##### Entries supplied

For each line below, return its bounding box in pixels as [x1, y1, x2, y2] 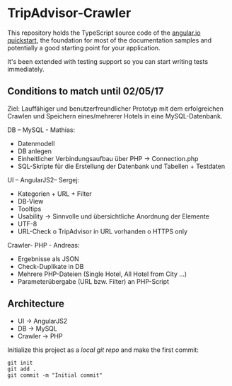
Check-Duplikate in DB [17, 262, 84, 270]
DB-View [17, 197, 44, 205]
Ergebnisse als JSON [17, 254, 79, 263]
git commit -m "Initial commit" [7, 371, 103, 379]
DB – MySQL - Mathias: [7, 126, 76, 134]
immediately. [7, 65, 45, 73]
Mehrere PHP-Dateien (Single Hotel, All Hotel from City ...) [17, 270, 187, 278]
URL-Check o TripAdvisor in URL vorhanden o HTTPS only [17, 227, 188, 236]
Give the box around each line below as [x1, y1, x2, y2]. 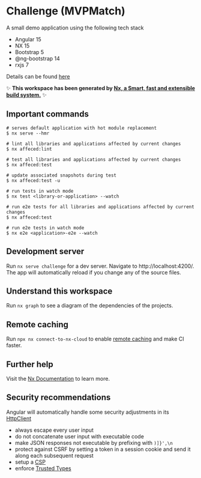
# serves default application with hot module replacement [6, 125, 157, 131]
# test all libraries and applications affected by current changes [6, 156, 181, 163]
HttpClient [6, 414, 32, 422]
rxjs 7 [14, 61, 29, 68]
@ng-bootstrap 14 [14, 55, 60, 62]
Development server [6, 246, 85, 256]
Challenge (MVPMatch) [6, 4, 126, 18]
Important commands [6, 109, 89, 119]
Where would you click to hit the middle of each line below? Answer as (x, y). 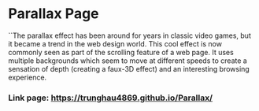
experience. (28, 77)
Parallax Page (54, 14)
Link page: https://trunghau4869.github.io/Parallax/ (111, 98)
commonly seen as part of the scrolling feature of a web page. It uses (121, 52)
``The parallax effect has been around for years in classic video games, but (130, 35)
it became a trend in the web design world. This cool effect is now (115, 43)
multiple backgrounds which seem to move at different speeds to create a (128, 61)
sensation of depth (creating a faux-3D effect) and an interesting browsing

##########

--- Work to complete ---
Return the records above exactly as written. Do not include their images.

--- Response ---
For each line below, return its bounding box in pixels as [x1, y1, x2, y2] 
Check-Duplikate in DB [17, 262, 84, 270]
DB-View [17, 197, 44, 205]
Ergebnisse als JSON [17, 254, 79, 263]
git commit -m "Initial commit" [7, 371, 103, 379]
DB – MySQL - Mathias: [7, 126, 76, 134]
immediately. [7, 65, 45, 73]
Mehrere PHP-Dateien (Single Hotel, All Hotel from City ...) [17, 270, 187, 278]
URL-Check o TripAdvisor in URL vorhanden o HTTPS only [17, 227, 188, 236]
Give the box around each line below as [x1, y1, x2, y2]. 
# serves default application with hot module replacement [6, 125, 157, 131]
# test all libraries and applications affected by current changes [6, 156, 181, 163]
HttpClient [6, 414, 32, 422]
rxjs 7 [14, 61, 29, 68]
@ng-bootstrap 14 [14, 55, 60, 62]
Development server [6, 246, 85, 256]
Challenge (MVPMatch) [6, 4, 126, 18]
Important commands [6, 109, 89, 119]
Where would you click to hit the middle of each line below? Answer as (x, y). 
experience. (28, 77)
Parallax Page (54, 14)
Link page: https://trunghau4869.github.io/Parallax/ (111, 98)
commonly seen as part of the scrolling feature of a web page. It uses (121, 52)
``The parallax effect has been around for years in classic video games, but (130, 35)
it became a trend in the web design world. This cool effect is now (115, 43)
multiple backgrounds which seem to move at different speeds to create a (128, 61)
sensation of depth (creating a faux-3D effect) and an interesting browsing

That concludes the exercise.